BEGIN Records for this task

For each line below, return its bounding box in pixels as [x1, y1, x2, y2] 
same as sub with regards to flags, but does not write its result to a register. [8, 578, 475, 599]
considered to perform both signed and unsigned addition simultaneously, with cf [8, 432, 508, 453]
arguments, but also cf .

END Records for this task
BEGIN Records for this task

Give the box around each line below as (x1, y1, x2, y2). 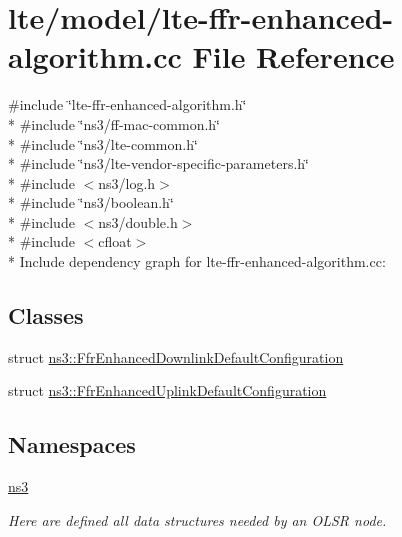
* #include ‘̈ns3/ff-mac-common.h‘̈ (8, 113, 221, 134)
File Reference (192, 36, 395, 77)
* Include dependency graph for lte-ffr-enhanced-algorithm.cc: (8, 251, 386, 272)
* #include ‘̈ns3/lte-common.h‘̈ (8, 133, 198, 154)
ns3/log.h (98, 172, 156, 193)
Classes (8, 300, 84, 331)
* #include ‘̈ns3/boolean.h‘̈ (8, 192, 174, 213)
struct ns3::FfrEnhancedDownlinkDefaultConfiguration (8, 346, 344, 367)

END Records for this task

# [Exercise brief]
Gather up, from the records above, each line where the word "with" appears.

# [Response to this task]
same as sub with regards to flags, but does not write its result to a register. [8, 578, 475, 599]
considered to perform both signed and unsigned addition simultaneously, with cf [8, 432, 508, 453]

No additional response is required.